TASK REQUIREMENTS: Copy out every line of the records where the string "kurva" occurs.

----------

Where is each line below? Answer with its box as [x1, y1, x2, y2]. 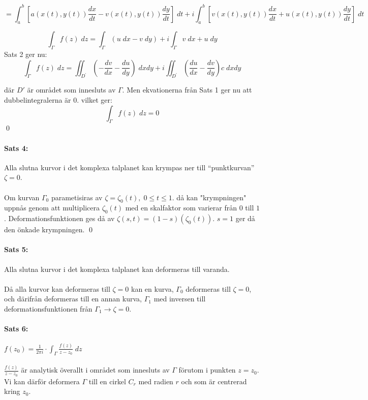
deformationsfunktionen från [4, 303, 93, 314]
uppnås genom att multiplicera [4, 202, 100, 213]
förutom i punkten [178, 364, 236, 375]
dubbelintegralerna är [4, 95, 71, 105]
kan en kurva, [131, 283, 174, 294]
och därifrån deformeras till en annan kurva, [4, 293, 142, 304]
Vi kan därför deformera [4, 376, 80, 386]
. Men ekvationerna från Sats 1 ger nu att [122, 84, 252, 95]

----------

RESULT FOR THIS TASK:
kan en kurva, [131, 283, 174, 294]
och därifrån deformeras till en annan kurva, [4, 293, 142, 304]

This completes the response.